Could you please write out each line of the records exactly, minus the pictures?

Stored entries
******
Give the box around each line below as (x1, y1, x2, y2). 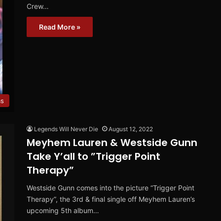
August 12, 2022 (109, 125, 153, 133)
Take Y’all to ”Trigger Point (27, 149, 160, 164)
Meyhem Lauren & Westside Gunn (27, 136, 197, 150)
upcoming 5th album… (27, 206, 99, 215)
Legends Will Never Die (34, 125, 98, 133)
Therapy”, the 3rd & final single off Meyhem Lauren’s (27, 195, 195, 204)
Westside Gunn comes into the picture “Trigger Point (27, 184, 194, 192)
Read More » (39, 23, 80, 32)
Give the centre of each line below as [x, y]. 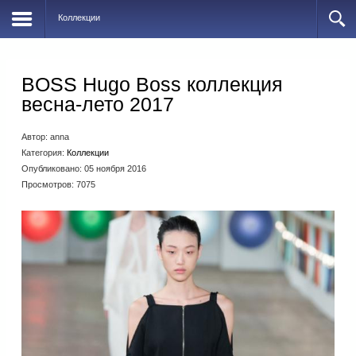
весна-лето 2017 [98, 104]
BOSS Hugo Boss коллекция [152, 84]
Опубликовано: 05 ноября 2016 [84, 168]
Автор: [36, 137]
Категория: [44, 153]
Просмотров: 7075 [58, 184]
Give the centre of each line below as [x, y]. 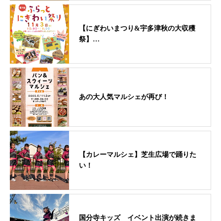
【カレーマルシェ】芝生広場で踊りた [138, 154]
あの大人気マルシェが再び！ [124, 97]
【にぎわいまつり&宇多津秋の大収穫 [137, 28]
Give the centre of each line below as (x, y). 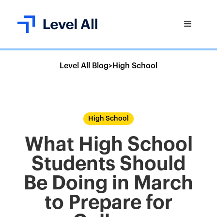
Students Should (108, 164)
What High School (108, 144)
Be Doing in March (108, 183)
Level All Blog (84, 66)
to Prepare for (108, 202)
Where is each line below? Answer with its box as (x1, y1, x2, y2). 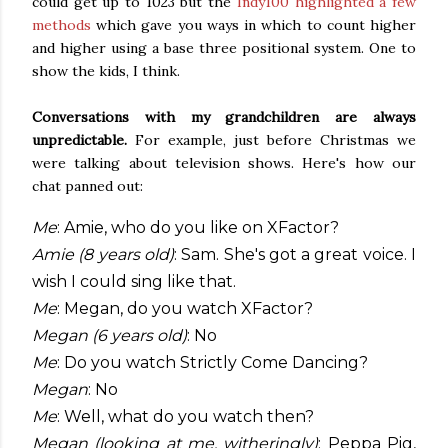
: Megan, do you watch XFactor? (57, 298, 313, 318)
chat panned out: (32, 176, 143, 195)
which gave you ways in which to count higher (91, 15, 416, 34)
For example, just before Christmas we (127, 130, 416, 149)
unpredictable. (32, 130, 127, 149)
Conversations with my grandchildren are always (32, 107, 416, 126)
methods (32, 15, 91, 34)
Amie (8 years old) (32, 244, 174, 264)
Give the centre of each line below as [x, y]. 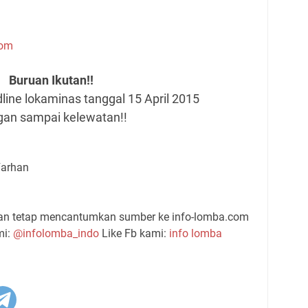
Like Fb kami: [134, 233]
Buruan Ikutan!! [52, 80]
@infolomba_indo [56, 233]
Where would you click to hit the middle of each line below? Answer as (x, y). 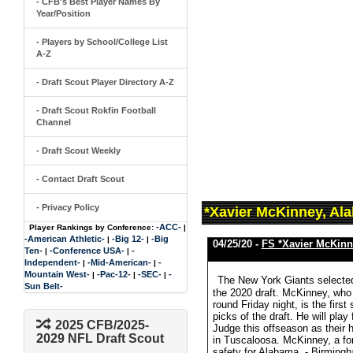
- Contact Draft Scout (80, 179)
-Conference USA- (87, 251)
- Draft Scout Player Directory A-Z (105, 82)
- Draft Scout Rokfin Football (96, 110)
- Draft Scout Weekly (78, 150)
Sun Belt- (44, 286)
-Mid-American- (119, 262)
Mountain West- (57, 274)
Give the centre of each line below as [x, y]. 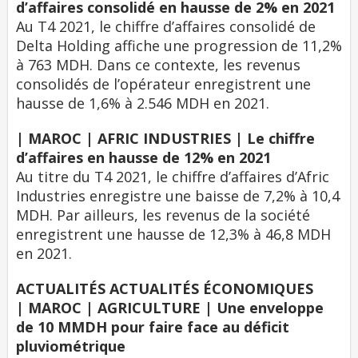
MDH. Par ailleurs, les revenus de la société [163, 215]
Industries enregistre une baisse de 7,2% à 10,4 [178, 196]
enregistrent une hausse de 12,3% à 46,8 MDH [173, 234]
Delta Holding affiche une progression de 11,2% [179, 46]
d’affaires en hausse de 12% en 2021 [143, 157]
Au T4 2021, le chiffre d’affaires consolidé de [166, 26]
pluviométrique [71, 346]
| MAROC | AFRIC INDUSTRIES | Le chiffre [165, 138]
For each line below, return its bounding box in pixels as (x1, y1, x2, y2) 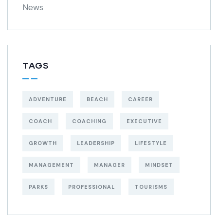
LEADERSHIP (77, 140, 115, 147)
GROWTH (29, 140, 57, 147)
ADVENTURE (29, 96, 67, 103)
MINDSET (145, 162, 173, 169)
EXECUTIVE (127, 118, 162, 125)
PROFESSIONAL (68, 183, 115, 191)
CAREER (128, 96, 153, 103)
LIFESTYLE (135, 140, 167, 147)
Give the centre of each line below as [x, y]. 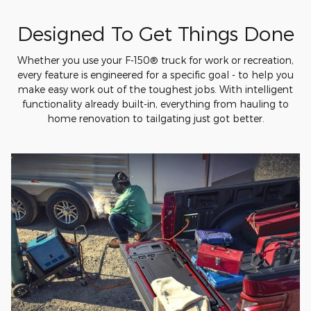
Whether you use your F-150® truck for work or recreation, [155, 60]
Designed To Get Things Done [155, 33]
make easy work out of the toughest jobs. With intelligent [155, 89]
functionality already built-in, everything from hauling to [155, 103]
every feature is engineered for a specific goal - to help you [155, 74]
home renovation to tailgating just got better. [155, 118]
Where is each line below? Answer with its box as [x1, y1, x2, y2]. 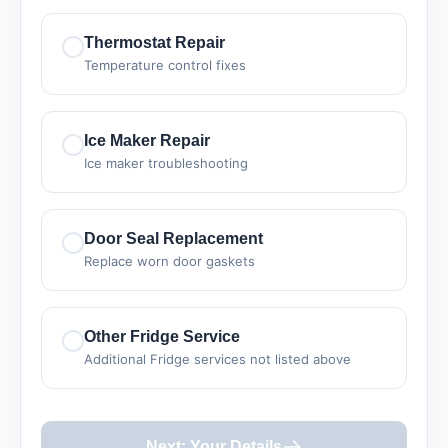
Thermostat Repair [84, 34, 225, 51]
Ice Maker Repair [84, 132, 210, 149]
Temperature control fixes [84, 57, 246, 73]
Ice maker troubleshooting [84, 155, 248, 171]
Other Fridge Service [84, 328, 240, 345]
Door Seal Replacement [84, 230, 263, 247]
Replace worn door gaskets [84, 253, 255, 269]
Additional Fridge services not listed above [84, 351, 351, 367]
******
# [The completed task]
Give the box around each line below as (x1, y1, x2, y2). 
August 12, 2022 (109, 125, 153, 133)
Take Y’all to ”Trigger Point (27, 149, 160, 164)
Meyhem Lauren & Westside Gunn (27, 136, 197, 150)
upcoming 5th album… (27, 206, 99, 215)
Legends Will Never Die (34, 125, 98, 133)
Therapy”, the 3rd & final single off Meyhem Lauren’s (27, 195, 195, 204)
Westside Gunn comes into the picture “Trigger Point (27, 184, 194, 192)
Read More » (39, 23, 80, 32)
Give the centre of each line below as [x, y]. 
весна-лето 2017 [98, 104]
BOSS Hugo Boss коллекция [152, 84]
Опубликовано: 05 ноября 2016 [84, 168]
Автор: [36, 137]
Категория: [44, 153]
Просмотров: 7075 [58, 184]
Give the centre of each line below as [x, y]. 
【カレーマルシェ】芝生広場で踊りた [138, 154]
あの大人気マルシェが再び！ [124, 97]
【にぎわいまつり&宇多津秋の大収穫 [137, 28]
Give the centre of each line below as (x, y). 
Students Should (108, 164)
What High School (108, 144)
Be Doing in March (108, 183)
Level All Blog (84, 66)
to Prepare for (108, 202)
Where is each line below? Answer with its box as (x1, y1, x2, y2). 
: Megan, do you watch XFactor? (57, 298, 313, 318)
chat panned out: (32, 176, 143, 195)
which gave you ways in which to count higher (91, 15, 416, 34)
For example, just before Christmas we (127, 130, 416, 149)
unpredictable. (32, 130, 127, 149)
Conversations with my grandchildren are always (32, 107, 416, 126)
methods (32, 15, 91, 34)
Amie (8 years old) (32, 244, 174, 264)
Give the centre of each line below as [x, y]. 
Like Fb kami: [134, 233]
Buruan Ikutan!! [52, 80]
@infolomba_indo [56, 233]
Where would you click to hit the middle of each line below? Answer as (x, y). 
- Contact Draft Scout (80, 179)
-Conference USA- (87, 251)
- Draft Scout Player Directory A-Z (105, 82)
- Draft Scout Rokfin Football (96, 110)
- Draft Scout Weekly (78, 150)
Sun Belt- (44, 286)
-Mid-American- (119, 262)
Mountain West- (57, 274)
Give the centre of each line below as [x, y]. 
MDH. Par ailleurs, les revenus de la société [163, 215]
Industries enregistre une baisse de 7,2% à 10,4 [178, 196]
enregistrent une hausse de 12,3% à 46,8 MDH [173, 234]
Delta Holding affiche une progression de 11,2% [179, 46]
d’affaires en hausse de 12% en 2021 [143, 157]
Au T4 2021, le chiffre d’affaires consolidé de [166, 26]
pluviométrique [71, 346]
| MAROC | AFRIC INDUSTRIES | Le chiffre [165, 138]
For each line below, return its bounding box in pixels as (x1, y1, x2, y2) 
LEADERSHIP (77, 140, 115, 147)
GROWTH (29, 140, 57, 147)
ADVENTURE (29, 96, 67, 103)
MINDSET (145, 162, 173, 169)
EXECUTIVE (127, 118, 162, 125)
PROFESSIONAL (68, 183, 115, 191)
CAREER (128, 96, 153, 103)
LIFESTYLE (135, 140, 167, 147)
Give the centre of each line below as [x, y]. 
Whether you use your F-150® truck for work or recreation, [155, 60]
Designed To Get Things Done [155, 33]
make easy work out of the toughest jobs. With intelligent [155, 89]
functionality already built-in, everything from hauling to [155, 103]
every feature is engineered for a specific goal - to help you [155, 74]
home renovation to tailgating just got better. [155, 118]
Where is each line below? Answer with its box as [x1, y1, x2, y2]. 
Thermostat Repair [84, 34, 225, 51]
Ice Maker Repair [84, 132, 210, 149]
Temperature control fixes [84, 57, 246, 73]
Ice maker troubleshooting [84, 155, 248, 171]
Other Fridge Service [84, 328, 240, 345]
Door Seal Replacement [84, 230, 263, 247]
Replace worn door gaskets [84, 253, 255, 269]
Additional Fridge services not listed above [84, 351, 351, 367]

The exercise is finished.